Load-bearing premise
Closed sets of Lebesgue measure zero on the unit circle remain removable for holomorphic functions whose unboundedness near the set is controlled by a growth rate that can be chosen depending on the set.
What would settle it
Exhibit a non-unitary contraction T on some Hilbert space whose spectrum lies in a fixed closed set E of measure zero on the circle, yet ||T^{-n}|| grows no faster than the sequence u_n constructed for that E.

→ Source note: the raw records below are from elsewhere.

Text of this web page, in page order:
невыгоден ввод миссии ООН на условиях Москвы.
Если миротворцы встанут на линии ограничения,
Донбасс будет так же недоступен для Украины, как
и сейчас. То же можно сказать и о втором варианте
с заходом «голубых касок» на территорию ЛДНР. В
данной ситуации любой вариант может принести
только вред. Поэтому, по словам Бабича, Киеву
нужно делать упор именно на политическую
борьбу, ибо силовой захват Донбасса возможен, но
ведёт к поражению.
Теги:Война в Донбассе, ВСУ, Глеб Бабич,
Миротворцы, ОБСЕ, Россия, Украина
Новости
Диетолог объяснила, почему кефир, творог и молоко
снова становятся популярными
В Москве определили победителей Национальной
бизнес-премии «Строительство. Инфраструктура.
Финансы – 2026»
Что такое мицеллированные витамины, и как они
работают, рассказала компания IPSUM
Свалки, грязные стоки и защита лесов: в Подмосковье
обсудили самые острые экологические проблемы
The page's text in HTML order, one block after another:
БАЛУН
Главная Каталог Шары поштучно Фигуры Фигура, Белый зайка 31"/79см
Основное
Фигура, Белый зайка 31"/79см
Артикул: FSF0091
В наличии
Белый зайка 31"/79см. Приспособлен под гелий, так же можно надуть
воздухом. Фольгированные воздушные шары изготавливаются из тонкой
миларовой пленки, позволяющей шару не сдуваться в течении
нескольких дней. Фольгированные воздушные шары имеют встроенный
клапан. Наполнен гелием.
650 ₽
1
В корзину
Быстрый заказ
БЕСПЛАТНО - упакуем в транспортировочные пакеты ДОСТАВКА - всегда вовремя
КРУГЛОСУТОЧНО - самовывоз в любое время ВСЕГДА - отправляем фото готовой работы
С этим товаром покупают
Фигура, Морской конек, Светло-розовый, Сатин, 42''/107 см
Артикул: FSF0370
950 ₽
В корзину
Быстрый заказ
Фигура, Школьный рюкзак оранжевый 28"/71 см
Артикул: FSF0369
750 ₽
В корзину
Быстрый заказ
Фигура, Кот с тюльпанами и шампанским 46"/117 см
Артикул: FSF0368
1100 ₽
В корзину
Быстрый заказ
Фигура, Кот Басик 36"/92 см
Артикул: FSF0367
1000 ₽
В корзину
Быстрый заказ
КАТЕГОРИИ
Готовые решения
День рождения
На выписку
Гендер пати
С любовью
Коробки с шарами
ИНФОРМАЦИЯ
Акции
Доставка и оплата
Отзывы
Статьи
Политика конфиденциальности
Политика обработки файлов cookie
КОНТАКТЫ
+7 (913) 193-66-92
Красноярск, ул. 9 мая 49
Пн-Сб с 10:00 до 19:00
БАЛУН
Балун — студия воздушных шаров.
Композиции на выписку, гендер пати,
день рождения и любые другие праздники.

read the original abstract
We establish the following result, confirming a conjecture of Jean Esterle. For each closed subset $E$ of the unit circle of Lebesgue measure zero, there exists a positive sequence $u_n\to\infty$ with the following property: if $T$ is a contraction on a Hilbert space such that $\sigma(T)\subset E$ and $\|T^{-n}\|=O(u_n)$ as $n\to\infty$, then $T$ is a unitary operator. A key tool used in the proof is a result generalizing the well-known fact that closed subsets $E$ of the real axis of Lebesgue measure zero are removable for bounded holomorphic functions. We show that such sets remain removable even for certain unbounded holomorphic functions of moderate growth near $E$, where the notion of `moderate' depends on $E$.
Editorial analysis
A structured set of objections, weighed in public.
Referee Report
Summary. The manuscript proves Esterle's conjecture in operator theory: for every closed subset E of the unit circle with Lebesgue measure zero, there exists a sequence u_n → ∞ such that any contraction T on a Hilbert space satisfying σ(T) ⊂ E and ||T^{-n}|| = O(u_n) as n → ∞ must be unitary. The argument proceeds by constructing a holomorphic function via functional calculus or resolvent estimates off the unit circle, then applying a generalized removable-singularity theorem showing that closed measure-zero sets on the circle remain removable for holomorphic functions of E-dependent moderate growth.

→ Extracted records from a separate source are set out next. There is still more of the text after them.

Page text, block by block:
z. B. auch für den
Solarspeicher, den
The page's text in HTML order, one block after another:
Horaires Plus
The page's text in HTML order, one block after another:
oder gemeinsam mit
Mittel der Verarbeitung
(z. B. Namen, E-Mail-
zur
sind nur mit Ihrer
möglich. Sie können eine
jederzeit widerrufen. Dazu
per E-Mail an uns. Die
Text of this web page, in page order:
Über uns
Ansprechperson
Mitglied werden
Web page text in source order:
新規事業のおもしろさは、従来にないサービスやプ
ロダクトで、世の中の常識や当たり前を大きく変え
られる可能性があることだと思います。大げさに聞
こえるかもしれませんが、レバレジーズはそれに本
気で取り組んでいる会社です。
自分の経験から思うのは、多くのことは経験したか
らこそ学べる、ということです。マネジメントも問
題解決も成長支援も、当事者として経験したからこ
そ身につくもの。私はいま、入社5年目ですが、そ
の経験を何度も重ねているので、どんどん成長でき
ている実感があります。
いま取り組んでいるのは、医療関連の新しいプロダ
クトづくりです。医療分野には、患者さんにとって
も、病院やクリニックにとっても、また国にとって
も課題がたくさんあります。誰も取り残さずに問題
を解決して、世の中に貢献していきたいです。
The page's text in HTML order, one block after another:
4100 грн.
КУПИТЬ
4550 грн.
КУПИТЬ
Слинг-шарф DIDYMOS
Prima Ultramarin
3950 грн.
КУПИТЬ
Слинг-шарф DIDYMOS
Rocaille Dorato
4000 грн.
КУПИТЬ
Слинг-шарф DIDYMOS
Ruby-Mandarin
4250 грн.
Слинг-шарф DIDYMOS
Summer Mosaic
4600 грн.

Significance. If correct, the result resolves a longstanding conjecture and clarifies the relationship between spectral thinness, growth of negative powers, and unitarity for Hilbert-space contractions. The generalized removable-singularity statement for moderate-growth functions is of independent interest in complex analysis and extends classical results for bounded holomorphic functions. The proof relies on standard tools (functional calculus, spectral theory) without ad-hoc parameters or fitted constants, and the existence of u_n is asserted constructively via the analytic lemma.
major comments (1)
- §3, Theorem 3.1 (analytic lemma): the moderate-growth threshold is defined in terms of an E-dependent integral or capacity condition. The subsequent application in §4 must verify that the specific growth induced by ||T^{-n}|| = O(u_n) is strictly weaker than or equal to this threshold; the current sketch leaves the comparison of constants implicit rather than explicit.
minor comments (3)
- §1: the historical remarks on Esterle's original formulation could include a precise citation to the conjecture statement for easier cross-reference.
- Notation: the symbol for the moderate-growth class (e.g., M_E) is introduced without an explicit definition box; adding one would improve readability.

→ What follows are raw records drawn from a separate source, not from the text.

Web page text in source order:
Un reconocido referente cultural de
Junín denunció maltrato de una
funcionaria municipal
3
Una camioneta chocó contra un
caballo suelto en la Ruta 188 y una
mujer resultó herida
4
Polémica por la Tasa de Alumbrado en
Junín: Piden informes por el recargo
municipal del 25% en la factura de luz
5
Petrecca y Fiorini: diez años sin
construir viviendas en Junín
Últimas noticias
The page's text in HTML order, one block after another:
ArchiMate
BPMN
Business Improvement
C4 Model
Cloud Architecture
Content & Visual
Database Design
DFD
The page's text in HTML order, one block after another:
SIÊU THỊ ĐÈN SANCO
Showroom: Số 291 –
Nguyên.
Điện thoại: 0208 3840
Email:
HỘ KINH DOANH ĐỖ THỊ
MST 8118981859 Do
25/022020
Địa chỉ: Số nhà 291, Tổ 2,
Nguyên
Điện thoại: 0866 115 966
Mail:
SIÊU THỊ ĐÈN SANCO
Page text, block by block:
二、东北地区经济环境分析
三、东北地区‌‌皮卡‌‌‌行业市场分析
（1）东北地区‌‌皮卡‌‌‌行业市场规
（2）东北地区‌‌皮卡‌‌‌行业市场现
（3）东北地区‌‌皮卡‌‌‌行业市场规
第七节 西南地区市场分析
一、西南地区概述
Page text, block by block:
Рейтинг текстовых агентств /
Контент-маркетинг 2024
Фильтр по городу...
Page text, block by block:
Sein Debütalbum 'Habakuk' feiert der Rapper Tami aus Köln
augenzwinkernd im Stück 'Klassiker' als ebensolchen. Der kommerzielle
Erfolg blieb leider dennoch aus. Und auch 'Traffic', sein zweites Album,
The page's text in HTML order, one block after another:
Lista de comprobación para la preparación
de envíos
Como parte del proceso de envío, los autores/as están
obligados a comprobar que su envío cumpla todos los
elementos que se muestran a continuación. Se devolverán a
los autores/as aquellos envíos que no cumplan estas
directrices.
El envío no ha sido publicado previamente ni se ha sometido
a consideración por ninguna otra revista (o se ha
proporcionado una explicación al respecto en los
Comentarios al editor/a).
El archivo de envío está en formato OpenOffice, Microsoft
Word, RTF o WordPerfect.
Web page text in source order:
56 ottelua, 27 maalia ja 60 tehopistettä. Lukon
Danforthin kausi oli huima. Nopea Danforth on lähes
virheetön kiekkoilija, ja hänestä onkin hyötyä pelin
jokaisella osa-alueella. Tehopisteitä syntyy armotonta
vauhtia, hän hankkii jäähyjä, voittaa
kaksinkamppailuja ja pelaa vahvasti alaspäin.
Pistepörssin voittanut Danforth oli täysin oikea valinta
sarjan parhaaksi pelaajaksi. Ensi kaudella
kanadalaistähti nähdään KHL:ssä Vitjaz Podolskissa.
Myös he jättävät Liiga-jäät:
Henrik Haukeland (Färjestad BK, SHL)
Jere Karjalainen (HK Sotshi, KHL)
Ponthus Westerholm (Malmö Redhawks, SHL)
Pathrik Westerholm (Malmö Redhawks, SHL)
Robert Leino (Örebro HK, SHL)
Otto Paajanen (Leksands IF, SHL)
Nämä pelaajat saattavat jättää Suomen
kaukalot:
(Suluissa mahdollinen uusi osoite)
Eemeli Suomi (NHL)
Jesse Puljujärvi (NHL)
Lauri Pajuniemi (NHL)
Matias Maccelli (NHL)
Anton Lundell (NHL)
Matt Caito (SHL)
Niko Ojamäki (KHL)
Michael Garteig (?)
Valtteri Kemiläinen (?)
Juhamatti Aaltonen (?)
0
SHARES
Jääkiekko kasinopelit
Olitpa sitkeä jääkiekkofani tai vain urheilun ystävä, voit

- §4, proof of main theorem: the passage from the extended holomorphic function to the conclusion that T is unitary could be expanded by one sentence recalling the relevant spectral-radius or functional-calculus fact.
Simulated Author's Rebuttal
We thank the referee for the careful reading and the recommendation of minor revision. The positive evaluation of the result and its significance is appreciated. We respond to the single major comment below, agreeing that the comparison requires explicit verification, and we will revise the manuscript to address this.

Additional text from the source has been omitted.